Exercise brief ::
Please copy each line from the entries that contains the string "master".

(Beginning of Records supplied)

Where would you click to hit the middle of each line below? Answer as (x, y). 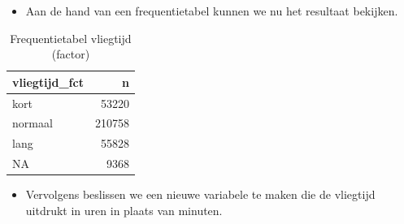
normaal (33, 123)
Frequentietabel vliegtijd (71, 38)
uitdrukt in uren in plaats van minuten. (124, 210)
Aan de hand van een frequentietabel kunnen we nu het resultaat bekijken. (212, 11)
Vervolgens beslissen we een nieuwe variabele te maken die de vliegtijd (200, 194)
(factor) (71, 54)
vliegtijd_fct (48, 82)
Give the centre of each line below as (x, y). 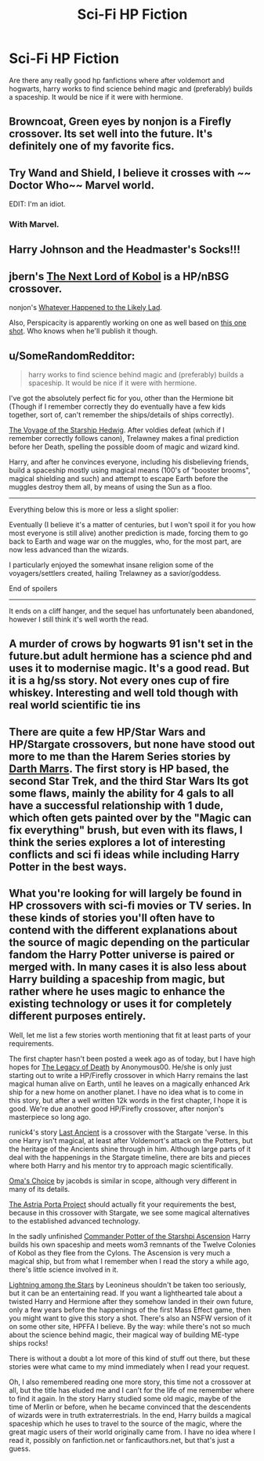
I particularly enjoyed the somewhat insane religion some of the (111, 565)
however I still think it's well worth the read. (79, 619)
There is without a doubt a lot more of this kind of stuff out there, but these (130, 1358)
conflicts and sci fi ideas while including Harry (124, 854)
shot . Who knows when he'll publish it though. (83, 331)
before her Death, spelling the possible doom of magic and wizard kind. (124, 447)
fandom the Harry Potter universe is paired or (122, 955)
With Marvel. (34, 224)
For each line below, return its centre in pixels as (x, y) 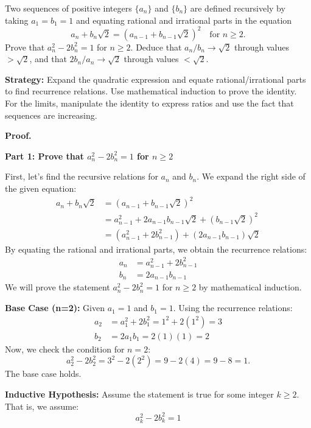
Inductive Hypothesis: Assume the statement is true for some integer (139, 394)
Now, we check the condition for (65, 349)
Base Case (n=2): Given (55, 308)
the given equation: (41, 188)
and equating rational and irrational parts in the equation (184, 20)
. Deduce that (156, 47)
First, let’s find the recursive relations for (82, 176)
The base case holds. (43, 374)
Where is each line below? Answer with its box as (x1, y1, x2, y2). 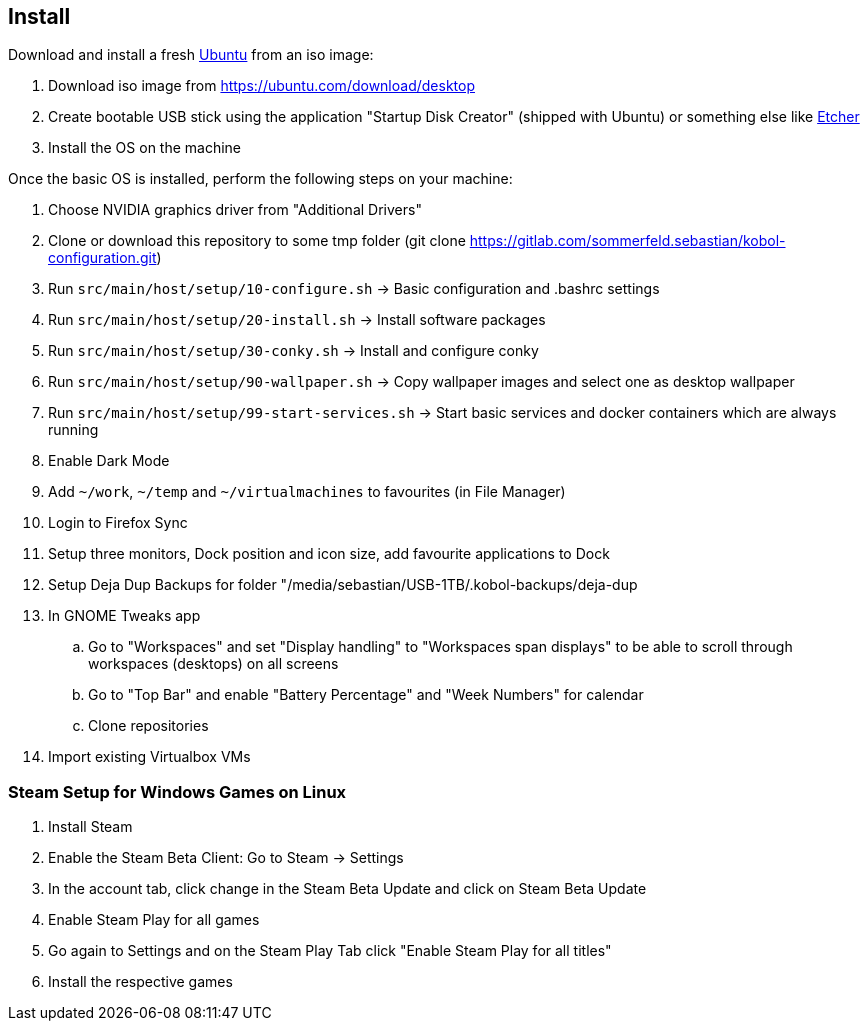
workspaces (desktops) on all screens (88, 655, 339, 673)
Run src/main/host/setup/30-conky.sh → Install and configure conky (48, 342, 539, 360)
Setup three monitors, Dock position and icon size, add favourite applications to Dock (48, 545, 610, 563)
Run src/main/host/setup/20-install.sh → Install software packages (48, 311, 546, 329)
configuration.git (48, 249, 157, 267)
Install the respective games (48, 973, 233, 991)
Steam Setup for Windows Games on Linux (8, 781, 347, 802)
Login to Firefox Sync (48, 514, 188, 532)
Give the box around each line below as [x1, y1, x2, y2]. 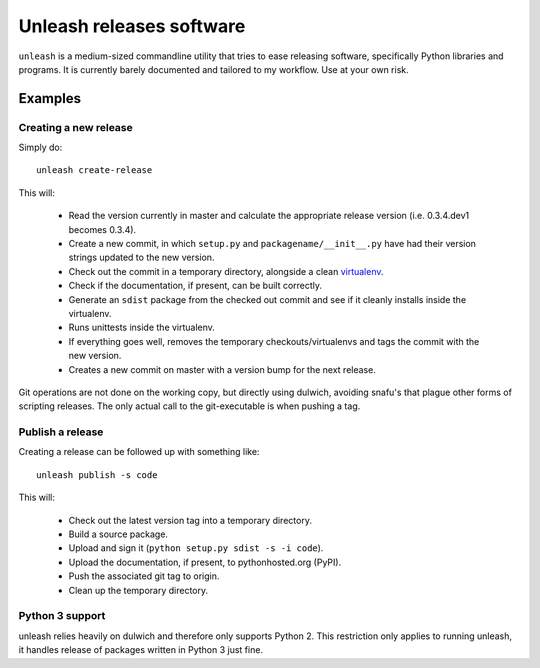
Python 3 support [18, 609, 106, 623]
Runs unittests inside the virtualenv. [68, 321, 215, 334]
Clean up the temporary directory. [68, 584, 209, 596]
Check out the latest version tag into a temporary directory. [68, 514, 312, 526]
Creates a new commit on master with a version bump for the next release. [68, 363, 377, 375]
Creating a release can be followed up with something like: [18, 446, 260, 458]
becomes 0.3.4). [68, 223, 137, 235]
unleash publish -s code [36, 469, 158, 480]
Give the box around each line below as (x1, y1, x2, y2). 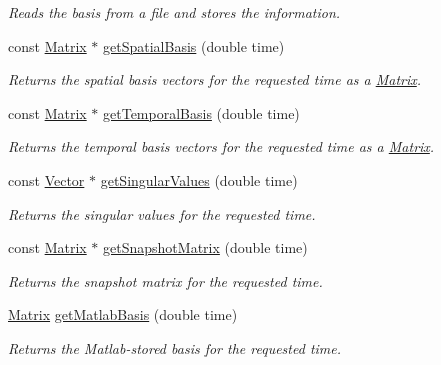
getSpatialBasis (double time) (103, 35, 285, 56)
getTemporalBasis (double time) (103, 102, 300, 123)
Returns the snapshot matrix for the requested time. (8, 270, 323, 291)
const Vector (8, 169, 85, 190)
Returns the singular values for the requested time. (8, 203, 316, 224)
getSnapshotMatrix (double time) (103, 237, 308, 258)
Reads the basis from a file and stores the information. (8, 2, 341, 22)
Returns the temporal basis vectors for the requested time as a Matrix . (8, 136, 435, 157)
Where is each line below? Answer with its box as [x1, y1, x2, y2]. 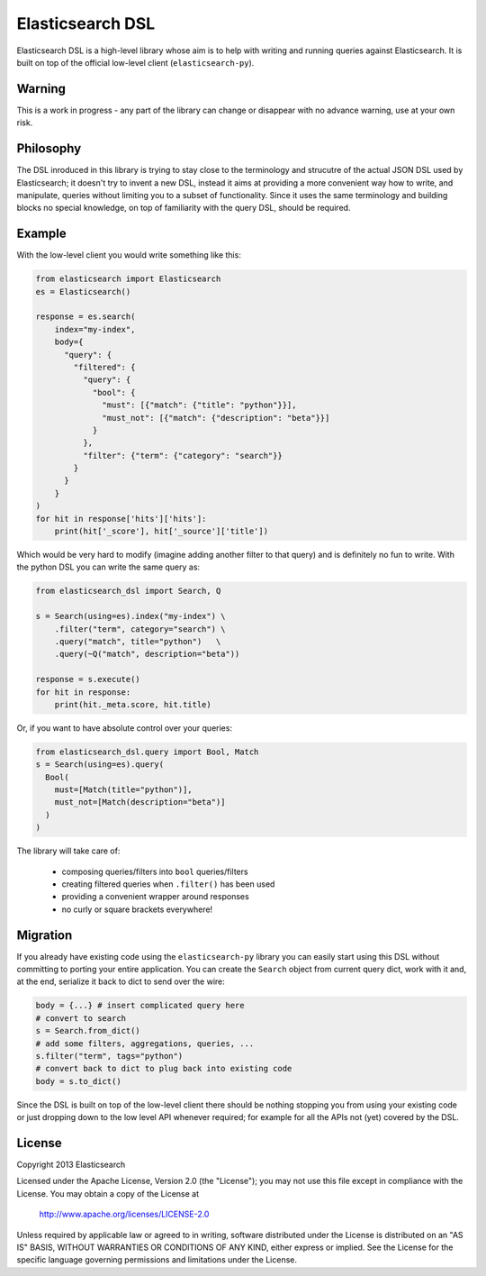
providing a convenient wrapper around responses [61, 891, 249, 902]
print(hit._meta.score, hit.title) [54, 699, 211, 709]
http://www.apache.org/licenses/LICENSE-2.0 [39, 1208, 210, 1220]
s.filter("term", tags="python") [35, 1051, 184, 1061]
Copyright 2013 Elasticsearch [16, 1159, 126, 1171]
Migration [16, 927, 73, 943]
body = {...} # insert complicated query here [35, 1000, 245, 1011]
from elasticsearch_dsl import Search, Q [35, 586, 221, 597]
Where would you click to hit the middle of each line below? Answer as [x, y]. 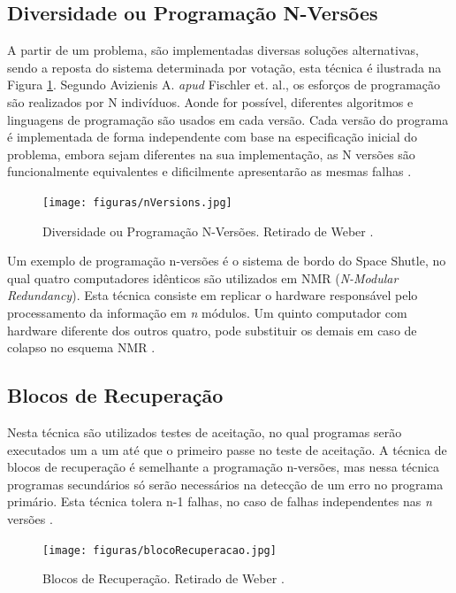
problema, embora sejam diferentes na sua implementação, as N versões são [211, 154]
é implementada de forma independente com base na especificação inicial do [213, 137]
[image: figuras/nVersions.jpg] [137, 202]
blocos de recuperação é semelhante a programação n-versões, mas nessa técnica [224, 467]
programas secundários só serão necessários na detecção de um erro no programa [225, 484]
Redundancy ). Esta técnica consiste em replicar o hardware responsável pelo [213, 295]
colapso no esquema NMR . [81, 347]
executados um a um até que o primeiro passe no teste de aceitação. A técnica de [227, 449]
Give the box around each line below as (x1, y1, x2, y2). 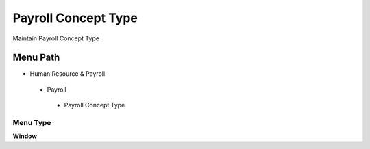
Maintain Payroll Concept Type (12, 34, 99, 42)
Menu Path (12, 52, 60, 64)
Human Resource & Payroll (29, 70, 106, 78)
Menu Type (12, 118, 51, 127)
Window (12, 132, 38, 140)
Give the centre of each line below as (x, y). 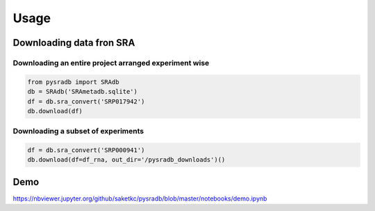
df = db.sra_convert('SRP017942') (86, 101)
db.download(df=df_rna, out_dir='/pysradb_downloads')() (126, 160)
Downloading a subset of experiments (78, 131)
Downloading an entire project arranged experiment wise (111, 62)
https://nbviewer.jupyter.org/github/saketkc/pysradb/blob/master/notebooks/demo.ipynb (140, 199)
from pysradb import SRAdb (73, 82)
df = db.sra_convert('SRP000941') (86, 150)
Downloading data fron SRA (74, 43)
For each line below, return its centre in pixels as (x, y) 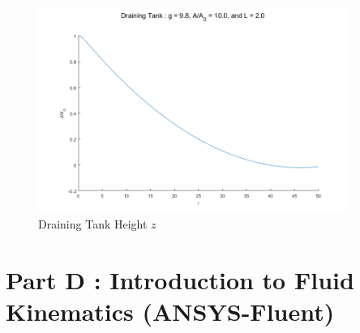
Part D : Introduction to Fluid (180, 279)
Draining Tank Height (93, 223)
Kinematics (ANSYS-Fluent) (170, 311)
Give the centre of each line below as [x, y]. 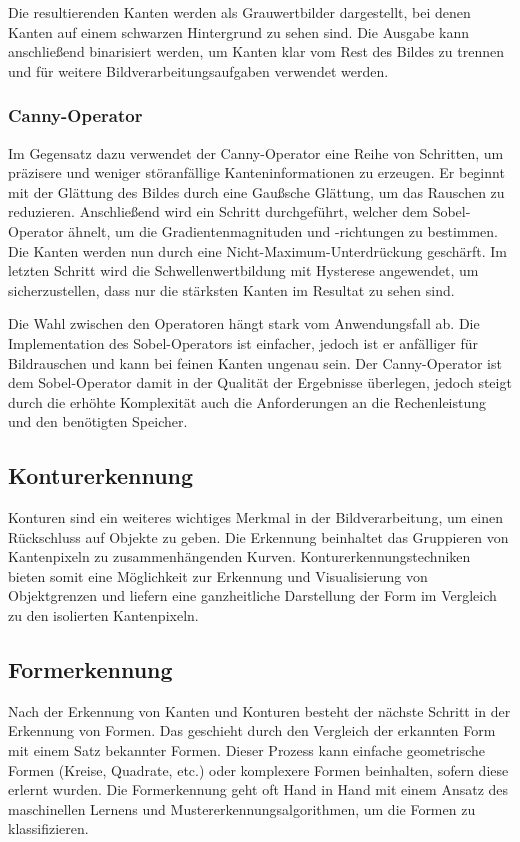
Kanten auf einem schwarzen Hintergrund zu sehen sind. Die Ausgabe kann [239, 31]
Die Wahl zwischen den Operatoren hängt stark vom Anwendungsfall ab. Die [244, 323]
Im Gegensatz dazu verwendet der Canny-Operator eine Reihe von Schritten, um [256, 152]
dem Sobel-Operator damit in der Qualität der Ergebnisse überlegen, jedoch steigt [260, 382]
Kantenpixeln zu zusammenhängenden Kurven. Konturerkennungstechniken [239, 556]
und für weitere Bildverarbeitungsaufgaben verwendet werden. [198, 70]
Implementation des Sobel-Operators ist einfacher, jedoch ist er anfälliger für [243, 342]
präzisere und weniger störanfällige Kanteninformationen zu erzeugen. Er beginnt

(End of Records supplied)

Result of this task ::
Creates a new commit on master with a version bump for the next release. [68, 363, 377, 375]
https://nbviewer.jupyter.org/github/saketkc/pysradb/blob/master/notebooks/demo.ipynb (140, 199)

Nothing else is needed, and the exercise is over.